§ **PROBLEM TO SOLVE**: In the records below, the line with "Relationships: Strengthening Your" opens the range and the line with "opportunities—perhaps more time" closes it; print that range exactly and nothing else.

Records from a data collection
□ □ □ □ □

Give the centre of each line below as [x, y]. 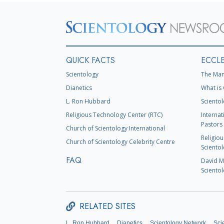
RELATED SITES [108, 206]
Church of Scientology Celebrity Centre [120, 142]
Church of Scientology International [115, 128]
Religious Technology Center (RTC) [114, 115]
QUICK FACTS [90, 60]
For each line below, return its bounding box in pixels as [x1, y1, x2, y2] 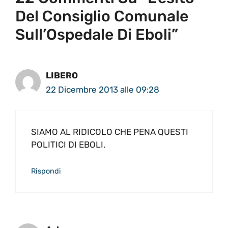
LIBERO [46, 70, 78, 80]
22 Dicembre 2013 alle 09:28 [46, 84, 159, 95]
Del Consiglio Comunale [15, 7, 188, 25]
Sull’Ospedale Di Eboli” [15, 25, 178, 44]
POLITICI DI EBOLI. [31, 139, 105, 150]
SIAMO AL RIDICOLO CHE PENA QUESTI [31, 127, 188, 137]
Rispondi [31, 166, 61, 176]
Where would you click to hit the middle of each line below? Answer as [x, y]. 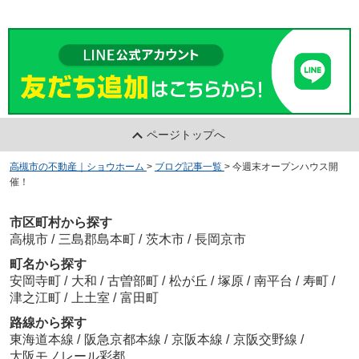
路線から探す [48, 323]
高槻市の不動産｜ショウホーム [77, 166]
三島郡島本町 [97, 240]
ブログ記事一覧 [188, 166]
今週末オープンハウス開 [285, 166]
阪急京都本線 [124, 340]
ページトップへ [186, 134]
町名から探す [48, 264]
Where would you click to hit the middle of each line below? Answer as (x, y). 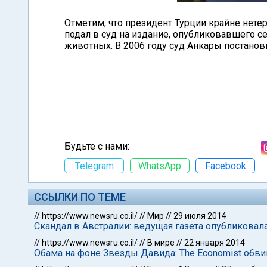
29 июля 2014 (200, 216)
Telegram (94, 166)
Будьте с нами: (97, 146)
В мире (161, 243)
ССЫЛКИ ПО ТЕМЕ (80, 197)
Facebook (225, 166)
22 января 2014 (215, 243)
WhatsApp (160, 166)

□ □ □ □ □

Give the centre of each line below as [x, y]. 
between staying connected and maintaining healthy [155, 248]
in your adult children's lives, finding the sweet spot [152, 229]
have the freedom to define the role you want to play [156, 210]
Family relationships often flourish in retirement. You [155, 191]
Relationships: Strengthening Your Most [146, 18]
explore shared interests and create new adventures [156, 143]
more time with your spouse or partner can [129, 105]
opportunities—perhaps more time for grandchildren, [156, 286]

□ □ □ □ □

§ **TASK OUTPUT**:
Relationships: Strengthening Your Most [146, 18]
explore shared interests and create new adventures [156, 143]
more time with your spouse or partner can [129, 105]
opportunities—perhaps more time for grandchildren, [156, 286]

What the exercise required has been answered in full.